*EXERCISE INSTRUCTIONS*:
Set down every entry exactly as given. Pictures are to be left out.

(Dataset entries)
·····

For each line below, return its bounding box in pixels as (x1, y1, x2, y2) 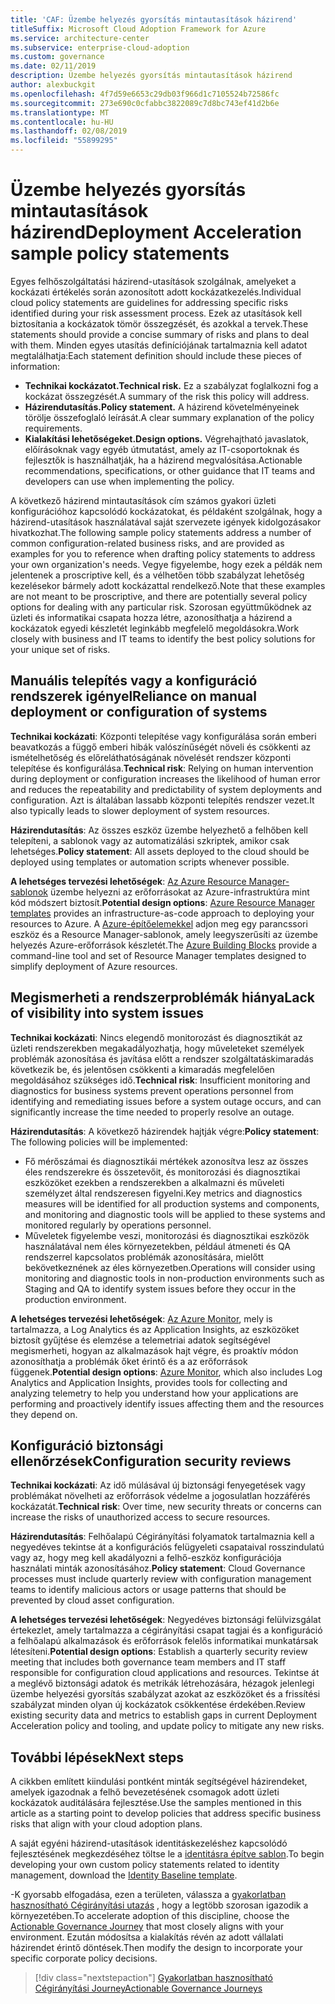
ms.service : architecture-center (10, 33, 150, 43)
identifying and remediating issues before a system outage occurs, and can (10, 1095, 322, 1107)
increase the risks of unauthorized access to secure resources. (10, 1511, 271, 1523)
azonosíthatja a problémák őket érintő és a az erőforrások (10, 1355, 248, 1367)
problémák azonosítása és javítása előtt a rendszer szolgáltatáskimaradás (10, 1052, 314, 1065)
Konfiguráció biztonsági (10, 1437, 164, 1454)
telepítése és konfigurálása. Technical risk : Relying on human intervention (10, 762, 314, 774)
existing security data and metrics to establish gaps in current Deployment (10, 1709, 317, 1721)

·····

*ANSWER*:
For each line below, return its bounding box in pixels as (x1, y1, x2, y2) 
ms.service : architecture-center (10, 33, 150, 43)
identifying and remediating issues before a system outage occurs, and can (10, 1095, 322, 1107)
increase the risks of unauthorized access to secure resources. (10, 1511, 271, 1523)
azonosíthatja a problémák őket érintő és a az erőforrások (10, 1355, 248, 1367)
problémák azonosítása és javítása előtt a rendszer szolgáltatáskimaradás (10, 1052, 314, 1065)
Konfiguráció biztonsági (10, 1437, 164, 1454)
telepítése és konfigurálása. Technical risk : Relying on human intervention (10, 762, 314, 774)
existing security data and metrics to establish gaps in current Deployment (10, 1709, 317, 1721)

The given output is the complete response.